The reaction? An almost immediate jump by consumers and corporations alike to replicate the headset themselves—a response that surpassed the developers' expectations, says Christian Plagemann, a senior research scientist at Google who presented the project at Google’s I/O conference.

“Two hours after we put everything online, people had already produced their own [headsets],” Plagemann told Smithsonian.com. “Some even used cardboard toilet paper rolls.”

Less than a day after Cardboard’s announcement, at least three online stores were selling their own Cardboard headset kits; many sites that sold lenses that could work with the kit ran out of stock.

Much of the appeal and potential of Cardboard comes from its low price point, assuming you already have an Android smartphone. Other high-profile virtual reality projects, like Oculus Rift (which Facebook recently purchased for $2 billion), and Sony’s Project Morpheus aren’t yet commercially available. And while they will likely have better hardware than what’s found in the average smartphone, they’ll also cost hundreds of dollars, which will likely limit their user base.

Cardboard, however, was created by David Coz, a Paris-based software engineer at Google’s Cultural Institute, which focuses on creating tools that bring art and culture to everyone. To meet those goals, Coz and others working on the project had to keep the hardware as inexpensive as possible. Hence the use of cardboard, a magnet, a washer, some Velcro, and a rubber-band.

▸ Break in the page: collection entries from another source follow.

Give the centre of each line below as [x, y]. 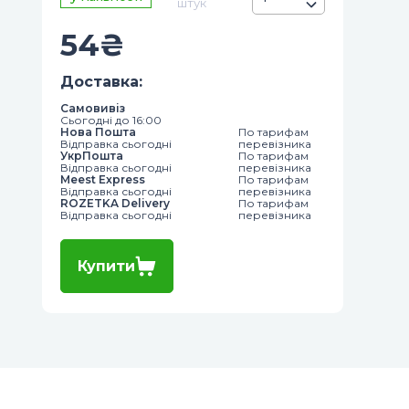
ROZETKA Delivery [115, 203]
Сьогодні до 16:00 [111, 120]
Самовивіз [93, 108]
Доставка [100, 82]
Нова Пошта [98, 132]
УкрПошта [92, 156]
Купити [106, 266]
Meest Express [103, 179]

Yet Mark Bolas, associate professor and director for mixed reality research at the University of Southern California, points out that the ideas behind Google Cardboard aren’t exactly new. His team created a very similar kit two years ago called FOV2GO that uses cardboard or foam board and similar lenses. He points out, though, the lenses his team uses have a wider field of view, which he says creates a more immersive experience. 

But Bolas and his team seem pleased that Google’s platform is similar to what they’ve been working on.

“Our mandate for the last three years has been to find ways to get low-cost [Virtual Reality] into everybody’s hands,” Bolas told Smithsonian.com. “We spent a couple of years figuring out the lowest-cost system we could come up with that would still give people that feeling of immersion. We think we’ve influenced the industry across the board.”

Bolas isn’t particularly partial to Google’s design, however. Palmer Luckey, founder of the more gaming-focused Oculus VR headset once worked at Bolas’ lab at USC, as did the founders of Survios, who are working on virtual reality games that can also track the movement of a user's body and limbs.

But aside from its simplicity, it’s the developer push from Google that really gives Cardboard its added potential. A few in-house developers can make a great app or game. But Google hopes developers will create their own virtual reality content. And with thousands of people currently developing for Android and Chrome, the company could quickly find itself with the most substantial and diverse virtual reality software library out there—so long as they can entice enough of those people to create and code for the new platform.

And rather than competing with other virtual reality devices, Cardboard could also help kick start the nascent market. Immersive virtual reality isn’t something that most people have truly experienced, so expensive dedicated VR devices could be a hard sell to the average consumer. But once Google’s low-cost headset becomes more widespread, users may be more inclined to upgrade to more complex hardware.

Both Bolas at USC and Plagemann at Google stress that keeping platforms open is important to getting virtual reality into the hands of mainstream consumers over the next few years.

“With everyone having these smartphones in their pocket, basically billions of people, with very little extra cost, could have [virtual reality] experiences,” Plagemann says. “We thought that the quickest way to have an impact was to just make it open and go really broad.”

And few technology companies have a broader reach than Google, which is why Bolas, who has been working on virtual reality since the late 1980s, is happy to see big consumer tech companies getting involved.

“There’s no way we can have an influence like that Google has,” Bolas says. “We’re proud to have started it, but now we’re kind of awed to see what Google can do with [virtual reality].”